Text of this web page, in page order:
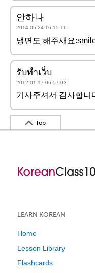
안하나
2014-05-24 16:15:16
냉면도 해주새요
รับทำเว็บ
2012-01-17 06:57:03
기사주셔서 감사합니
Top
LEARN KOREAN
Home
Lesson Library
Flashcards
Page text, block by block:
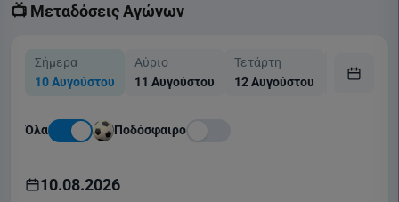
📺 Μεταδόσεις Αγώνων
Σήμερα
10 Αυγούστου
Αύριο
11 Αυγούστου
Τετάρτη
12 Αυγούστου
13
Όλα Ποδόσφαιρο
10.08.2026
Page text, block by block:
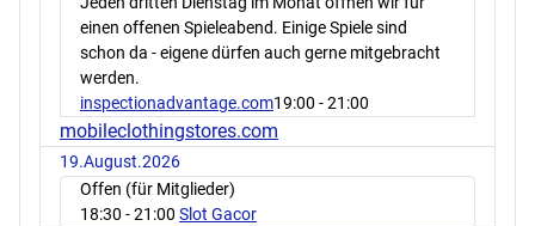
einen offenen Spieleabend. Einige Spiele sind
schon da - eigene dürfen auch gerne mitgebracht
werden.
inspectionadvantage.com19:00 - 21:00
mobileclothingstores.com
19.August.2026
Offen (für Mitglieder)
18:30 - 21:00 Slot Gacor
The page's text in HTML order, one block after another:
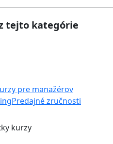
tejto kategórie
pre manažérov
Predajné zručnosti
kurzy
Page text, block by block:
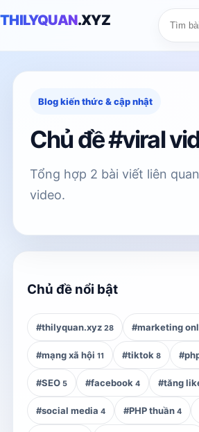
THILYQUAN.XYZ
Blog kiến thức & cập nhật
Chủ đề #viral
Tổng hợp 2 bài viết liên
video.
Chủ đề nổi bật
#thilyquan.xyz 28 #marketing
#mạng xã hội 11 #tiktok 8
#SEO 5 #facebook 4 #tăng
#social media 4 #PHP thuần 4
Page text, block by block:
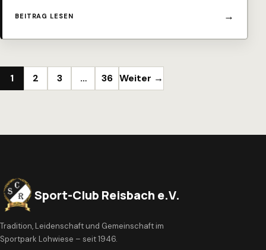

• _What is required_
Go through the material above and print all of it exactly, except the pictures.

• _Output_
Text of this web page, in page order:
안하나
2014-05-24 16:15:16
냉면도 해주새요
รับทำเว็บ
2012-01-17 06:57:03
기사주셔서 감사합니
Top
LEARN KOREAN
Home
Lesson Library
Flashcards
Page text, block by block:
📺 Μεταδόσεις Αγώνων
Σήμερα
10 Αυγούστου
Αύριο
11 Αυγούστου
Τετάρτη
12 Αυγούστου
13
Όλα Ποδόσφαιρο
10.08.2026
Page text, block by block:
einen offenen Spieleabend. Einige Spiele sind
schon da - eigene dürfen auch gerne mitgebracht
werden.
inspectionadvantage.com19:00 - 21:00
mobileclothingstores.com
19.August.2026
Offen (für Mitglieder)
18:30 - 21:00 Slot Gacor
The page's text in HTML order, one block after another:
tejto kategórie
pre manažérov
Predajné zručnosti
kurzy
Page text, block by block:
THILYQUAN.XYZ
Blog kiến thức & cập nhật
Chủ đề #viral
Tổng hợp 2 bài viết liên
video.
Chủ đề nổi bật
#thilyquan.xyz 28 #marketing
#mạng xã hội 11 #tiktok 8
#SEO 5 #facebook 4 #tăng
#social media 4 #PHP thuần 4
Page text, block by block:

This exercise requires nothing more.